Let's see how the model works on an example from our dataset

In [71]:
doc = ner(tweets['full_text'][5])
displacy.render(doc, style="ent")

Unfortunately, the entity orgName is very generic and falls into it both media and various other organizations such as UE or NATO, for example, so you can consider the use of NER algorithms as a starting step for further ideas, having enough data you could try a fine-tune model with a narrowed entity, or combine the use of NER with the dictionary method and an expanded list of media, not only Polish.

## 4. How can we identify inauthentic accounts which could possibly be bots or trolls?

Developing even a simple algorithm to catch bots or fake Twitter accounts is a very labor-intensive task, so rather than undertake it, I considered how I would approach the topic with more time and resources.

Let's start with the fact that an Internet troll is a real person (an annoying and often unpleasant person, but a person nonetheless), and as long as that person does not violate the rules of a given site there is little we can do about him other than ignore him.

Bots, on the other hand, are artificial creations programmed for a specific purpose, which may be to boost posts by specific people or with a specific undertone, such as political, bots can be used to intrusively advertise products, but also to spread fake news or propaganda on a given topic, which is particularly dangerous.

So how do you recognize a bot? It is quite complicated, while it is possible to distinguish several features that, taken together, make a given user suspicious and can be considered a fake account and, for example, blocked.
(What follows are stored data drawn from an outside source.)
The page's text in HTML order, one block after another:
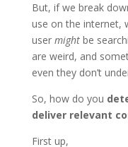
But, if we break
use on the internet,
user mightbe
are weird, and
even they don’t
So, how do you
deliver relevant
First up,
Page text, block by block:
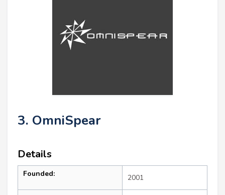
3. OmniSpear
Details
Founded: 2001
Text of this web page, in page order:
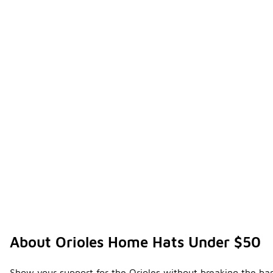
About Orioles Home Hats Under $50
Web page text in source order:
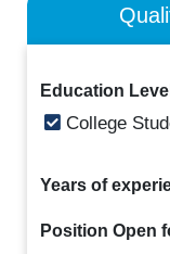
Education
College
Years of
Position Open
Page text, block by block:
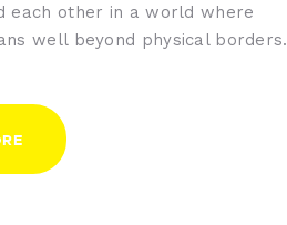
each other in a world where
well beyond physical borders.

First, anonymity, combined with a simultaneous attempt to be as "human" as possible, bot accounts will therefore often have photos stolen from other users or bought from stock, so we may see multiple accounts with the same photo. On the other hand, bots often have no photo at all, which, however, is not enough of a clue - after all, many of us also prefer not to show our photos on the Internet, where nothing is lost and our photos become the property of Facebook, for example.
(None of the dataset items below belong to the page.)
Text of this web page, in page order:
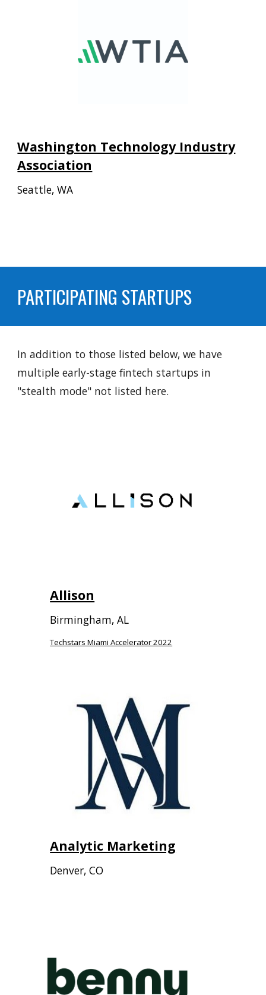
Washington Technology Industry
Association
Seattle, WA
PARTICIPATING STARTUPS
In addition to those listed below, we have
multiple early-stage fintech startups in
"stealth mode" not listed here.
Allison
Birmingham,AL
Techstars Miami Accelerator 2022
Analytic Marketing
Denver,CO
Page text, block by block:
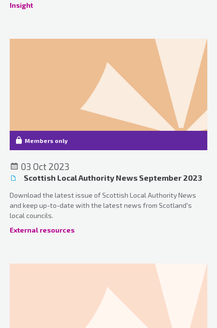
Insight
Members only
03 Oct 2023
Scottish Local Authority News September 2023
Download the latest issue of Scottish Local Authority News
and keep up-to-date with the latest news from Scotland's
local councils.
External resources
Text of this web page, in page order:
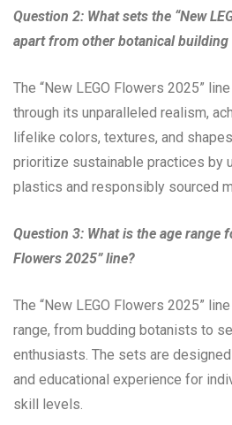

The need for anonymity also often results from strange names of fake accounts, containing incomprehensible strings of characters or digits, but again this is not a clear indicator to remove such a delinquent from the portal, because, for example, on Twitter some users do not change the data given to them when creating an account. 

Another key factor that should be analyzed is the activity of our suspicious account. How many posts per day does it generate? How long has the account been in existence and what is its average activity? If an account has existed since yesterday and has already managed to respond to thousands of tweets, this is quite suspicious. Similarly, there are interspersed periods of silence and tremendous activity; someone who has not written a single tweet for months is unlikely to suddenly decide to write thousands of them, not to mention accounts that generate posts every second - this is impressive, but is it really that "human"?

Yet another key indicator is amplification. One of the main roles of bots is to amplify the signal from other users by retweeting, liking or quoting them. So, if our user is constantly retweeting specific posts without a word of comment, or what's more, there is an organized group of such bots to spread specific information, we can suspect that these are fake accounts.

In conclusion, in order to start working on a system to capture fake accounts and various bots, it is necessary to think about their characteristics. This is a very complex and wide-ranging topic, but it is certainly possible to be developed by the relevant specialists.